Further, in addition to the materials used in the present embodiment, the crosslinked plate was made of copper, nickel-plated iron, nickel and aluminum, and the same test was carried out. The same effect as in the present embodiment was obtained. Was.

In the embodiment, a thin lithium secondary battery has been described as an example of applicable batteries, but similar effects can be obtained with other thin nonaqueous electrolyte batteries, thin alkaline electrolyte batteries, and the like.

[0024]

According to the present invention, in a thin battery, a crosslinked plate made of any one of the group consisting of iron, aluminum, nickel, copper, stainless steel and nickel-plated iron is joined inside a metal battery case. It is characterized in that the cross-linked plate has a structure that also functions as a current collector for one of the positive electrode and the negative electrode and for reinforcing the battery case, and provides a thin battery excellent in reliability and safety.

[Brief description of the drawings]

FIG. 1 is a longitudinal sectional view of a thin battery configured according to an embodiment of the present invention.

FIG. 2 is a longitudinal sectional view in the same thickness direction.

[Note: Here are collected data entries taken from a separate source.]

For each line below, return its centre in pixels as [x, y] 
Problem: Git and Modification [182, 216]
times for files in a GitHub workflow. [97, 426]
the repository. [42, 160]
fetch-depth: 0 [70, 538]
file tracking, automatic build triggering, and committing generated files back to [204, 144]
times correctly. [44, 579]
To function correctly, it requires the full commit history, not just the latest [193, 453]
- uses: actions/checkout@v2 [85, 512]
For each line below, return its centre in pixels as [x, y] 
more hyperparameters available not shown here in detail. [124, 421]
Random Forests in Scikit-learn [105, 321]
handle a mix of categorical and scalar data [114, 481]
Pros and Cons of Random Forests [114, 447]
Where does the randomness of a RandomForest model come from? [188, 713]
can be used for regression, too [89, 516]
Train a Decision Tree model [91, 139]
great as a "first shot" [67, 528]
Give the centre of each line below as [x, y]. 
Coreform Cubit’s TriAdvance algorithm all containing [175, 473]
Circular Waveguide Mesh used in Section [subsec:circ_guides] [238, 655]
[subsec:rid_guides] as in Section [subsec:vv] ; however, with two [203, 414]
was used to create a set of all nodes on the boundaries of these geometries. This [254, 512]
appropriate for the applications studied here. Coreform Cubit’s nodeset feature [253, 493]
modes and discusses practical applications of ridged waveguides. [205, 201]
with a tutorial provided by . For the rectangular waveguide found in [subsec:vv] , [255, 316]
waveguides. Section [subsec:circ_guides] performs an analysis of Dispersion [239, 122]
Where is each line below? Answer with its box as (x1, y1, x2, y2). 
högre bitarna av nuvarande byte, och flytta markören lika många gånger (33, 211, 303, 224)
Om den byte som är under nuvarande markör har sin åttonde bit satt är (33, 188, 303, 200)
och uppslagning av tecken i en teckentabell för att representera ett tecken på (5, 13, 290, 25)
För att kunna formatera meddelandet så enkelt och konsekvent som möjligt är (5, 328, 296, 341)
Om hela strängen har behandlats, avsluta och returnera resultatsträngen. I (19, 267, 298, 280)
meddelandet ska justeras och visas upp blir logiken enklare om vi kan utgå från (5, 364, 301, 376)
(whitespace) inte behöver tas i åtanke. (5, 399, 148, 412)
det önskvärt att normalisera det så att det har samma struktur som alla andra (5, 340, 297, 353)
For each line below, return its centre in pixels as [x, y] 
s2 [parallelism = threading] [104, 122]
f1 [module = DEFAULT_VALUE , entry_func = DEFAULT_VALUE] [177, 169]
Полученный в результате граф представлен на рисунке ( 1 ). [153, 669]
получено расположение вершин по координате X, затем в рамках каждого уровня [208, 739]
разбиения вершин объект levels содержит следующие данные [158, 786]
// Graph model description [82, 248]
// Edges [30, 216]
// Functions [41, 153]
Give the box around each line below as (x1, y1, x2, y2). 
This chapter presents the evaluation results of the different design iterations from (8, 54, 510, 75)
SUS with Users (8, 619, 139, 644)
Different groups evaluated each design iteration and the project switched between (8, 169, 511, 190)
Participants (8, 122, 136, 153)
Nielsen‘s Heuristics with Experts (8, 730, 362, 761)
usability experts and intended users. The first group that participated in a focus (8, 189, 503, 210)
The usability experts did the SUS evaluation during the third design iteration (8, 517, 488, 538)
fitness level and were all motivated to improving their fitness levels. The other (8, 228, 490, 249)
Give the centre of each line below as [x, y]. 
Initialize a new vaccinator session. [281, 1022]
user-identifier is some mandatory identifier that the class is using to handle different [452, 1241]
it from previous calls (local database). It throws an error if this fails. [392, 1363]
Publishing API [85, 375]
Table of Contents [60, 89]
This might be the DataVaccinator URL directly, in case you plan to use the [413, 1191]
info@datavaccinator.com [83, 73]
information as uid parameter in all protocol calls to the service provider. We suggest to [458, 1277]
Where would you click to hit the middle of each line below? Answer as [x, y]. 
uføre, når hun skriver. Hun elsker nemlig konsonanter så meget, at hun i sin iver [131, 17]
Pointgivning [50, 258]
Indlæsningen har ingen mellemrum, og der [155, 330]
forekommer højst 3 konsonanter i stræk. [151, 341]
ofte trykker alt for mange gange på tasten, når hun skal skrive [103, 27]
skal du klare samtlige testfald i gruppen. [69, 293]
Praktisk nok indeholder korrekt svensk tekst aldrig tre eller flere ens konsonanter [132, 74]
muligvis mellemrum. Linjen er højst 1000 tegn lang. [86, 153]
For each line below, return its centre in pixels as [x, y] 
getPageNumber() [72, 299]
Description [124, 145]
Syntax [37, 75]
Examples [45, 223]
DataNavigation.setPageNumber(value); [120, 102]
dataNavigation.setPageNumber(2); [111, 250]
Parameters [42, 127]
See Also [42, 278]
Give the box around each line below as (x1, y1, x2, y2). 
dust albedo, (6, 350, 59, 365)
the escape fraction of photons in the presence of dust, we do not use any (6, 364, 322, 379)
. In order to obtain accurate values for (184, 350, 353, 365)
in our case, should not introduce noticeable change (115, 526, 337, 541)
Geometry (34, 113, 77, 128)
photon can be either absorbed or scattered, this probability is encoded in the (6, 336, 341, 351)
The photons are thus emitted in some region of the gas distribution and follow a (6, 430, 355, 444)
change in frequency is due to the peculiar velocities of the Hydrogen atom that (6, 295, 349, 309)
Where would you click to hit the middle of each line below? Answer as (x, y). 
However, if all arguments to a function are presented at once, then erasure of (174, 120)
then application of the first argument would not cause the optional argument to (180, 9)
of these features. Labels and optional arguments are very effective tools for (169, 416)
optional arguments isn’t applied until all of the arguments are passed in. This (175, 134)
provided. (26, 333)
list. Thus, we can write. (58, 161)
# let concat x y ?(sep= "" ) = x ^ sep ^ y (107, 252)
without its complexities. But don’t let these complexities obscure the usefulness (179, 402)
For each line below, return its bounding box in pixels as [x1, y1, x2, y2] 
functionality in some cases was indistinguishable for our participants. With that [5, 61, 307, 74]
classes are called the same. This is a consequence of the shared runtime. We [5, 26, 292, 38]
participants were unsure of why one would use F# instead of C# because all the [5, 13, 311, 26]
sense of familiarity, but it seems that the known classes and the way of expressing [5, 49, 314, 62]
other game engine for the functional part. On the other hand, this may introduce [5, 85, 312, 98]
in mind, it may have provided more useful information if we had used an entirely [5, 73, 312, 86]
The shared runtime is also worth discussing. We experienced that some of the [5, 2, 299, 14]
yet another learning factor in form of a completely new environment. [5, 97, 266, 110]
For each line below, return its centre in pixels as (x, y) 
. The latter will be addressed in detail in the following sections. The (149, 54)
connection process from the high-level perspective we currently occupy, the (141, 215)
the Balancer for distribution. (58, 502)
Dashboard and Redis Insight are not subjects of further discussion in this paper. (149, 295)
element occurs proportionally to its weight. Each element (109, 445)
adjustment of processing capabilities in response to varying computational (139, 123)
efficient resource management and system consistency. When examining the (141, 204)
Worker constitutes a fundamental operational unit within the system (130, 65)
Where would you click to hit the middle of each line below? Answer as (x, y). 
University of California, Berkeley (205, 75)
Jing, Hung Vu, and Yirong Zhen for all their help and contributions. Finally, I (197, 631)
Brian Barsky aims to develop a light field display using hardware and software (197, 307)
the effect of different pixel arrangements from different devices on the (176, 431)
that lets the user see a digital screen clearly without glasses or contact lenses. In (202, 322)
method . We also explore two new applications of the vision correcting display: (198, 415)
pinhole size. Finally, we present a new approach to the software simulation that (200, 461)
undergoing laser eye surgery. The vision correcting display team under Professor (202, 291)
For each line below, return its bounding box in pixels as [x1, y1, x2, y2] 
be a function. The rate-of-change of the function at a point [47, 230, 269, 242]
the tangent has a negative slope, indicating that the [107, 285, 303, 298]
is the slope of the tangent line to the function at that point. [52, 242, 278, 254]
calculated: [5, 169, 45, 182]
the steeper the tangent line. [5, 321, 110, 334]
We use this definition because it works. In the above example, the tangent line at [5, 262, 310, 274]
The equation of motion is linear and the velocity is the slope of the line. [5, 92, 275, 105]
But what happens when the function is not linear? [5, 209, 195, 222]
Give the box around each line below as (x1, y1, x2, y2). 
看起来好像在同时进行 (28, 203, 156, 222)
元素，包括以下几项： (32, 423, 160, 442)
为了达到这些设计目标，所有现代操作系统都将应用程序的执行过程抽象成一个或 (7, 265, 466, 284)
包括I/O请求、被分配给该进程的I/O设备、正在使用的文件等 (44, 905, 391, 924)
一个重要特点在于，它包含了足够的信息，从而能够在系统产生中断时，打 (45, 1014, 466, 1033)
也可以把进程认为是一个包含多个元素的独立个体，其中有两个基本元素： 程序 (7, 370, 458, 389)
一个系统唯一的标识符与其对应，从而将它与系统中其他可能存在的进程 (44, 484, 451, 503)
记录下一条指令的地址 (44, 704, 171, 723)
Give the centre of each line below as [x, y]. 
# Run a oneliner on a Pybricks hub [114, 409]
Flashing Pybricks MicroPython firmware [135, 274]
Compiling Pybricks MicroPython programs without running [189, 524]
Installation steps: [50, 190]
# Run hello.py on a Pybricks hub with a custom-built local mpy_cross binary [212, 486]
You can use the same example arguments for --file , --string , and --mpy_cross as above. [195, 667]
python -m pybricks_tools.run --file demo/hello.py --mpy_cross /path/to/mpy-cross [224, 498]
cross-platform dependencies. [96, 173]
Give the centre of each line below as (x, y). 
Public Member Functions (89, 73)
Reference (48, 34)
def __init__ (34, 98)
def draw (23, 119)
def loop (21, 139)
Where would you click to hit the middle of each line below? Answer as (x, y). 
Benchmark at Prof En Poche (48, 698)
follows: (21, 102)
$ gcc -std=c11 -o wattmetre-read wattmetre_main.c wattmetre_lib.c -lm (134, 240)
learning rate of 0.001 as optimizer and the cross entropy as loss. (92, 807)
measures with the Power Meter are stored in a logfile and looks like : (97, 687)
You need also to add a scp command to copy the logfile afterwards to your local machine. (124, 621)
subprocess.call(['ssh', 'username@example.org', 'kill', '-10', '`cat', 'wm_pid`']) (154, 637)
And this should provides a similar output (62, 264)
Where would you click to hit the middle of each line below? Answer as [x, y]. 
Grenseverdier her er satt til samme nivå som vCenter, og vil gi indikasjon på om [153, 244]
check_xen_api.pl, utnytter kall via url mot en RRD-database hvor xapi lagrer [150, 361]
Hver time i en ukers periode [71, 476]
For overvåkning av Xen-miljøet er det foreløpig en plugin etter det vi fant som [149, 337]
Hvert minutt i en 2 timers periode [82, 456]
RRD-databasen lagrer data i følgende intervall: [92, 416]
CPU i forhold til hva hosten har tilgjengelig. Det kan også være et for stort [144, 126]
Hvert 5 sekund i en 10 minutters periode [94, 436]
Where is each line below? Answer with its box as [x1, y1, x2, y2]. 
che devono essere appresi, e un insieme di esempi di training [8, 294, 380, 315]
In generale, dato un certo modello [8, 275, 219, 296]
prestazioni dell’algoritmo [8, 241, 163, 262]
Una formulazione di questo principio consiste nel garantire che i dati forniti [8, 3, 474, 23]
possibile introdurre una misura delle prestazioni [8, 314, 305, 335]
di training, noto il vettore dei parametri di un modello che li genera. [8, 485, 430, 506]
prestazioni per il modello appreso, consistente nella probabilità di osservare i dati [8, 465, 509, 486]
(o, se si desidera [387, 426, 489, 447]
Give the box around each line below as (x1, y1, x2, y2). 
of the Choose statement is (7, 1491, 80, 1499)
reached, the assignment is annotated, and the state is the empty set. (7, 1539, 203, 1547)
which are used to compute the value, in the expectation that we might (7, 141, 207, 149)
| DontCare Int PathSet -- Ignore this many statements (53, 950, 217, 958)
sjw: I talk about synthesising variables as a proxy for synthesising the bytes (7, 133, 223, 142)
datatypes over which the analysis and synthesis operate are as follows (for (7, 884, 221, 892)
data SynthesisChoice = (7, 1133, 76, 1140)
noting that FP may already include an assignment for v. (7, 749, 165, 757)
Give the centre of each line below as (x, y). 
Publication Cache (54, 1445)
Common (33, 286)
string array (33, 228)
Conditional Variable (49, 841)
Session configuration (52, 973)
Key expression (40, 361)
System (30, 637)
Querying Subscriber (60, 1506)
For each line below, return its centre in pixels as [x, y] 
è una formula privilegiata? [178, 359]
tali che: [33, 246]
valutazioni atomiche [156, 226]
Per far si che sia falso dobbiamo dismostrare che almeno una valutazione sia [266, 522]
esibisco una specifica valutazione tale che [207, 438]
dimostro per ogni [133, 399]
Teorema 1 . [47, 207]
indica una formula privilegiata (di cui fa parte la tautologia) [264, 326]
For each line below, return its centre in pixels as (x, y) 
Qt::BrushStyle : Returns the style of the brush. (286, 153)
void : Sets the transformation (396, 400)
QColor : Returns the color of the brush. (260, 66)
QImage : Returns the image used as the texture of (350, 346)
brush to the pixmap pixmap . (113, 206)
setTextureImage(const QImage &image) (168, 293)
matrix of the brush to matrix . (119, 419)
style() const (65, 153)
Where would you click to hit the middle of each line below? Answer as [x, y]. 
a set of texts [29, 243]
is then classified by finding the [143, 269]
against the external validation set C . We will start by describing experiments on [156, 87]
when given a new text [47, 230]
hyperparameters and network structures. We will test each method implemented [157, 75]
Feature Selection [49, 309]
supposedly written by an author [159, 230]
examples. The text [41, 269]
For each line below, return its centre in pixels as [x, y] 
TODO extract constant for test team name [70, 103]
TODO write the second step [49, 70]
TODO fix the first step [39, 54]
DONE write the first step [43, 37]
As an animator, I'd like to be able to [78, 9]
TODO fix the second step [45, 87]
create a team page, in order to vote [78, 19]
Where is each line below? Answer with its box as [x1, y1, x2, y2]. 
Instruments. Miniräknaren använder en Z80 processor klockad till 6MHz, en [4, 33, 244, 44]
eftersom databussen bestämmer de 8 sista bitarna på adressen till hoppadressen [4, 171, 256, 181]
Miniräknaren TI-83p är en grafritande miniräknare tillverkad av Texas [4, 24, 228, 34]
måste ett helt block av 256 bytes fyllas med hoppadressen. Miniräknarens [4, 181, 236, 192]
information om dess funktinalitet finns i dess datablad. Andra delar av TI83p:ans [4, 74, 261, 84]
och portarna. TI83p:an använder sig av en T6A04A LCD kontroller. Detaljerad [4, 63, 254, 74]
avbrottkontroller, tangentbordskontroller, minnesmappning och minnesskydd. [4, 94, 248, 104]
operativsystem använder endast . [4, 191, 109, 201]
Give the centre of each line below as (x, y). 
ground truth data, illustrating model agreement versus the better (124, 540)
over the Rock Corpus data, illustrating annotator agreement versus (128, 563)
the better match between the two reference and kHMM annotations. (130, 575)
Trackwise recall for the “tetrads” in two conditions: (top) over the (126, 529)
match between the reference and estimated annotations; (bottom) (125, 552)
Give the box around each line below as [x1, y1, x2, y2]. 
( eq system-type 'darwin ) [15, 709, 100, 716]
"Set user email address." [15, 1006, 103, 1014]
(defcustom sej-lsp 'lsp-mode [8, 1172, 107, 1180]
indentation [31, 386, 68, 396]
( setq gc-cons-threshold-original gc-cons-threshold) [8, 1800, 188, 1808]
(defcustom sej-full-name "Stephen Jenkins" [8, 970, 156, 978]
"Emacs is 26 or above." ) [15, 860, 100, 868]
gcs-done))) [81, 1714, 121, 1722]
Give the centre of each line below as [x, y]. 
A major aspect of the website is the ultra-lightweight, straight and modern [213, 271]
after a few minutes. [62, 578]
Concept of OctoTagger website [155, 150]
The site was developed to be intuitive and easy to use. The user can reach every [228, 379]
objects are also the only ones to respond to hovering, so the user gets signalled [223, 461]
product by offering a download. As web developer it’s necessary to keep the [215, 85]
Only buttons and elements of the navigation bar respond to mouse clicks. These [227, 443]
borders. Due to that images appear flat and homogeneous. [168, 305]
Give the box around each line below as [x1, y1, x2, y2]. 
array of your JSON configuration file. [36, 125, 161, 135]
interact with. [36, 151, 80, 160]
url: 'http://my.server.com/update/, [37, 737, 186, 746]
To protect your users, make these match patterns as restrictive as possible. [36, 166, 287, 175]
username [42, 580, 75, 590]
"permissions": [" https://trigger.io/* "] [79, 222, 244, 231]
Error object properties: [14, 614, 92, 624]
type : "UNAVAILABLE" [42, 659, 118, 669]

FIG. 3 is a perspective view of a bridge plate used in an embodiment of the present invention.

[Explanation of symbols]

 DESCRIPTION OF SYMBOLS 11 Battery case 12 Electrode group 13 Sealing plate 14 Portion of sealing plate which joins with a positive electrode lead 15 Cross-linking plate 16 Positive electrode lead 17 Negative electrode lead

Continuation of the front page (72) Inventor Hiroshi Fukuda 1006 Kazuma Kadoma, Kadoma City, Osaka Prefecture Matsushita Electric Industrial Co., Ltd. (56) References JP-A-63-264863 (JP, A) JP-A-3-84852 (JP) JP-A-4-206142 (JP, A) JP-A-4-135162 (JP, U) JP-B-38-10555 (JP, Y1) JP-B-41-14028 (JP, Y1) (58) Fields surveyed (Int.Cl. ⁷ , DB name) H01M 2/20-2/34 H01M 10/40

Claims (2)

(57) [Claims] An electrode plate group in which a positive electrode plate and a negative electrode plate are spirally wound via a separator is housed in a metal battery case,
A thin battery in which either one of the positive and negative electrode lead plates is joined to a metal bridge plate that serves both as a current collector and as a reinforcement of the battery case, and both end portions of the bridge plate are joined to arbitrary positions on the inner wall of the battery case. 2. The crosslinked plate is made of iron, aluminum, nickel,
The thin battery according to claim 1, wherein the battery is one of the group consisting of copper, stainless steel, and nickel-plated iron.